++++ Data records ++++

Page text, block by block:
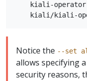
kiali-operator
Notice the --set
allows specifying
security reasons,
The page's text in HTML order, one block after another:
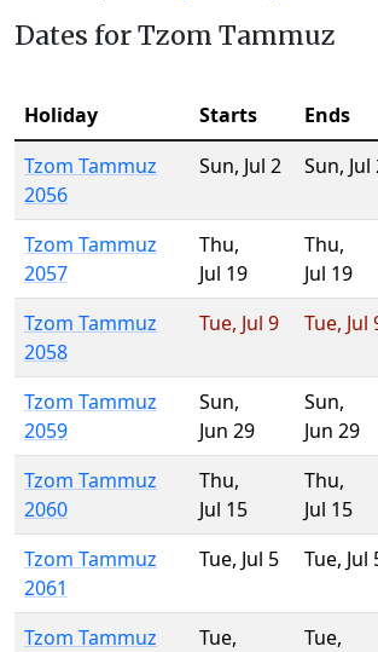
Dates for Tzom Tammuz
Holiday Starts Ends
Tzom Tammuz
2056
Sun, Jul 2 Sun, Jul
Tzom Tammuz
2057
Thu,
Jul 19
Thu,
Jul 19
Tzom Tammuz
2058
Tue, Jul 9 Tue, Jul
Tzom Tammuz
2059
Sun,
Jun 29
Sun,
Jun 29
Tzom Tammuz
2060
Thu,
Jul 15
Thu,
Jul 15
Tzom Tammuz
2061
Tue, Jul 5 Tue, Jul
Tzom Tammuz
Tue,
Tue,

++++
++++ Data records ++++

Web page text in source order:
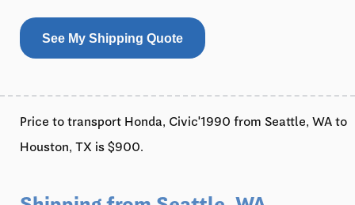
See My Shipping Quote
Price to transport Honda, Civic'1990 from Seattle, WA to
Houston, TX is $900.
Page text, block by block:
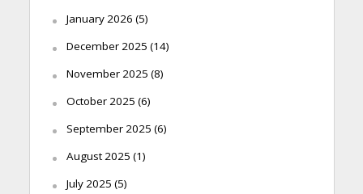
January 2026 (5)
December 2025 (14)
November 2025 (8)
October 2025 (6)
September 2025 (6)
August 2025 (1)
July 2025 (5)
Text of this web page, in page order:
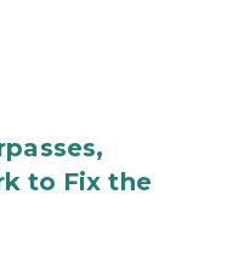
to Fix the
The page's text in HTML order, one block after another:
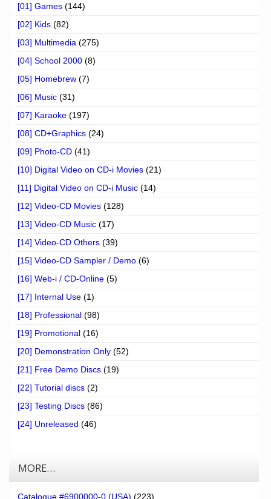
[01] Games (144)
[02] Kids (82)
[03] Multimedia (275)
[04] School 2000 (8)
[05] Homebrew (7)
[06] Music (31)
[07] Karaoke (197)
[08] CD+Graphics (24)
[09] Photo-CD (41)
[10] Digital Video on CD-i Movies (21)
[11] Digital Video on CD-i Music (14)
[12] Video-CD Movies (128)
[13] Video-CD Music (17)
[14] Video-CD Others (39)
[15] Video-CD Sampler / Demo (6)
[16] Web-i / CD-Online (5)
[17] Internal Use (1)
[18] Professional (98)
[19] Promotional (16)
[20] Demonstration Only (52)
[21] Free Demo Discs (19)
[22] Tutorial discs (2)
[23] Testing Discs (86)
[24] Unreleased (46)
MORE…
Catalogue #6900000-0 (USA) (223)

++++

## What to produce:
This exercise requires the lines of the entries containing the string "Music".

## Answer box:
[06] Music (31)
[11] Digital Video on CD-i Music (14)
[13] Video-CD Music (17)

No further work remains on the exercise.